Dataset records:
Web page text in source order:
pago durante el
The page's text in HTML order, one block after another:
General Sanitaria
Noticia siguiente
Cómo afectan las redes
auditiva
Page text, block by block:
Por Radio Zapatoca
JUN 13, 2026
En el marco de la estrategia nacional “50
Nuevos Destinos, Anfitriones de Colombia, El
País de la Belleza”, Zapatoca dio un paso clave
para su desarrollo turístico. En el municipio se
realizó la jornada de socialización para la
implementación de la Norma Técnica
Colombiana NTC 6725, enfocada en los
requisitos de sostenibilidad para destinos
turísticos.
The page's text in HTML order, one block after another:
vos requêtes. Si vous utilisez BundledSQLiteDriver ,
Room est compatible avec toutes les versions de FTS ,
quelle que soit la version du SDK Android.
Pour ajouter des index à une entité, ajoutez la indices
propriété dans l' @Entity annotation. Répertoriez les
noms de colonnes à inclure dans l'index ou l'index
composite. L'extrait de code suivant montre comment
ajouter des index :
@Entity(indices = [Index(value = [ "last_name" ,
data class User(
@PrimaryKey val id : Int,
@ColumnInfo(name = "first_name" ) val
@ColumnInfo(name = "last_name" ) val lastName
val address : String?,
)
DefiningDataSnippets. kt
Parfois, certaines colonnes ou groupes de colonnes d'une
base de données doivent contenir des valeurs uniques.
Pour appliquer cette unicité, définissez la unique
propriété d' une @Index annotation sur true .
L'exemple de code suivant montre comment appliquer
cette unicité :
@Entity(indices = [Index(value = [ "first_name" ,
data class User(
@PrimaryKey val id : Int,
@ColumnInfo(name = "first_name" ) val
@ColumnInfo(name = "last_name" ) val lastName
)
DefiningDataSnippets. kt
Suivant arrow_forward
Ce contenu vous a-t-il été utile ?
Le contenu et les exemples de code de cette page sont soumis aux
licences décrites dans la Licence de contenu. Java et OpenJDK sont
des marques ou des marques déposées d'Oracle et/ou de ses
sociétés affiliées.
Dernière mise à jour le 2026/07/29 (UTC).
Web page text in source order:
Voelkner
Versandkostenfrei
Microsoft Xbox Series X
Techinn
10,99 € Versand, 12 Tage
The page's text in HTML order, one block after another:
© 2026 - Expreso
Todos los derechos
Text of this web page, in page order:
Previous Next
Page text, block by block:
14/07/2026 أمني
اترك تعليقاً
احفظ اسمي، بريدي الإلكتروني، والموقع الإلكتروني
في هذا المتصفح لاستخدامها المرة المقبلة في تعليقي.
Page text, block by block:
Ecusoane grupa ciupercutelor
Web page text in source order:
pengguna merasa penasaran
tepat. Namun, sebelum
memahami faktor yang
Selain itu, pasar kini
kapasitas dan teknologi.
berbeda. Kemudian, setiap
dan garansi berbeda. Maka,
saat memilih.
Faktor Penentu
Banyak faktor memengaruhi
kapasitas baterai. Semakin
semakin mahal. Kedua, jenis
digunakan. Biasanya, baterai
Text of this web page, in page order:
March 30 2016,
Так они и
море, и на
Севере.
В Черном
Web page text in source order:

Problem requirements: Repeat the entries shown above, every one, word for word.

Task response:
Web page text in source order:
pago durante el
The page's text in HTML order, one block after another:
General Sanitaria
Noticia siguiente
Cómo afectan las redes
auditiva
Page text, block by block:
Por Radio Zapatoca
JUN 13, 2026
En el marco de la estrategia nacional “50
Nuevos Destinos, Anfitriones de Colombia, El
País de la Belleza”, Zapatoca dio un paso clave
para su desarrollo turístico. En el municipio se
realizó la jornada de socialización para la
implementación de la Norma Técnica
Colombiana NTC 6725, enfocada en los
requisitos de sostenibilidad para destinos
turísticos.
The page's text in HTML order, one block after another:
vos requêtes. Si vous utilisez BundledSQLiteDriver ,
Room est compatible avec toutes les versions de FTS ,
quelle que soit la version du SDK Android.
Pour ajouter des index à une entité, ajoutez la indices
propriété dans l' @Entity annotation. Répertoriez les
noms de colonnes à inclure dans l'index ou l'index
composite. L'extrait de code suivant montre comment
ajouter des index :
@Entity(indices = [Index(value = [ "last_name" ,
data class User(
@PrimaryKey val id : Int,
@ColumnInfo(name = "first_name" ) val
@ColumnInfo(name = "last_name" ) val lastName
val address : String?,
)
DefiningDataSnippets. kt
Parfois, certaines colonnes ou groupes de colonnes d'une
base de données doivent contenir des valeurs uniques.
Pour appliquer cette unicité, définissez la unique
propriété d' une @Index annotation sur true .
L'exemple de code suivant montre comment appliquer
cette unicité :
@Entity(indices = [Index(value = [ "first_name" ,
data class User(
@PrimaryKey val id : Int,
@ColumnInfo(name = "first_name" ) val
@ColumnInfo(name = "last_name" ) val lastName
)
DefiningDataSnippets. kt
Suivant arrow_forward
Ce contenu vous a-t-il été utile ?
Le contenu et les exemples de code de cette page sont soumis aux
licences décrites dans la Licence de contenu. Java et OpenJDK sont
des marques ou des marques déposées d'Oracle et/ou de ses
sociétés affiliées.
Dernière mise à jour le 2026/07/29 (UTC).
Web page text in source order:
Voelkner
Versandkostenfrei
Microsoft Xbox Series X
Techinn
10,99 € Versand, 12 Tage
The page's text in HTML order, one block after another:
© 2026 - Expreso
Todos los derechos
Text of this web page, in page order:
Previous Next
Page text, block by block:
14/07/2026 أمني
اترك تعليقاً
احفظ اسمي، بريدي الإلكتروني، والموقع الإلكتروني
في هذا المتصفح لاستخدامها المرة المقبلة في تعليقي.
Page text, block by block:
Ecusoane grupa ciupercutelor
Web page text in source order:
pengguna merasa penasaran
tepat. Namun, sebelum
memahami faktor yang
Selain itu, pasar kini
kapasitas dan teknologi.
berbeda. Kemudian, setiap
dan garansi berbeda. Maka,
saat memilih.
Faktor Penentu
Banyak faktor memengaruhi
kapasitas baterai. Semakin
semakin mahal. Kedua, jenis
digunakan. Biasanya, baterai
Text of this web page, in page order:
March 30 2016,
Так они и
море, и на
Севере.
В Черном
Web page text in source order:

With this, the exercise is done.